■ Exercise aim
Output, exactly as written, the lines below from the one that has "ScratchConnect Library Stats: [75, 61]" through the one that has "Time complexity: all"; nothing else, and no pictures.

■ Input
============
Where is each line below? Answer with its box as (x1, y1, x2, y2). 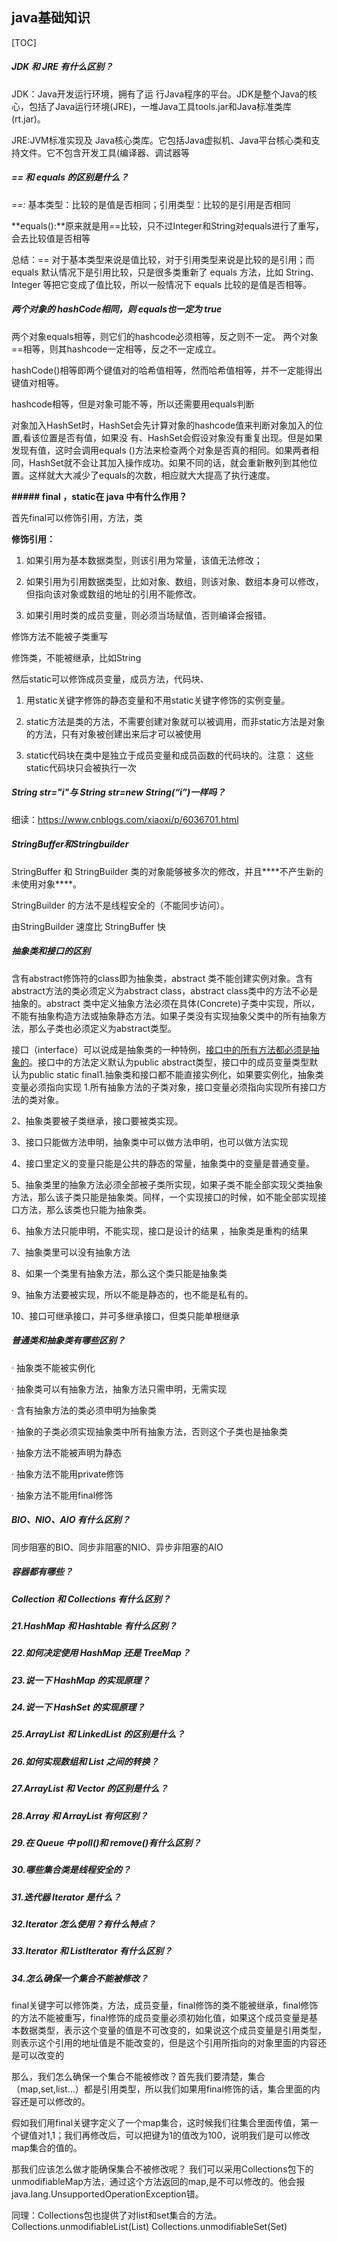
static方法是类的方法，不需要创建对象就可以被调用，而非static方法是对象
============
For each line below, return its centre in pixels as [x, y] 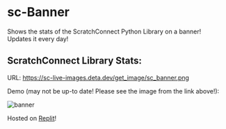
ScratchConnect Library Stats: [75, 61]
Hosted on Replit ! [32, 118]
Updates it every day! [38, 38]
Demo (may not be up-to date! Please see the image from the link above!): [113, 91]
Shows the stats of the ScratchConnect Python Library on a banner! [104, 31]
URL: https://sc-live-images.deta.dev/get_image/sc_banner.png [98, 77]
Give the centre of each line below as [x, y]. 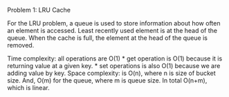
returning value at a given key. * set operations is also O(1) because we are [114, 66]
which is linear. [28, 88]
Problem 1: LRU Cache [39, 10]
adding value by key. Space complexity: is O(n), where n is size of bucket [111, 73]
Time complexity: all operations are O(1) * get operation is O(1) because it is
============
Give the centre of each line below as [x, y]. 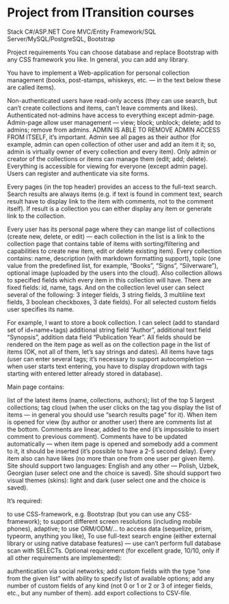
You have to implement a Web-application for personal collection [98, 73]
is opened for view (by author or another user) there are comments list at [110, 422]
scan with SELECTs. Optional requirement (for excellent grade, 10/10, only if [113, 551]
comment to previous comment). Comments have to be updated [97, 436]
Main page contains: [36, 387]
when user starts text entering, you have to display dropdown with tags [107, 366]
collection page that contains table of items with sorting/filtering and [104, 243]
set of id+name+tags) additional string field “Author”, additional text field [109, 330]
============
■ Solution
ScratchConnect Library Stats: [75, 61]
Hosted on Replit ! [32, 118]
Updates it every day! [38, 38]
Demo (may not be up-to date! Please see the image from the link above!): [113, 91]
Shows the stats of the ScratchConnect Python Library on a banner! [104, 31]
URL: https://sc-live-images.deta.dev/get_image/sc_banner.png [98, 77]
Give the centre of each line below as [x, y]. 
returning value at a given key. * set operations is also O(1) because we are [114, 66]
which is linear. [28, 88]
Problem 1: LRU Cache [39, 10]
adding value by key. Space complexity: is O(n), where n is size of bucket [111, 73]
Time complexity: all operations are O(1) * get operation is O(1) because it is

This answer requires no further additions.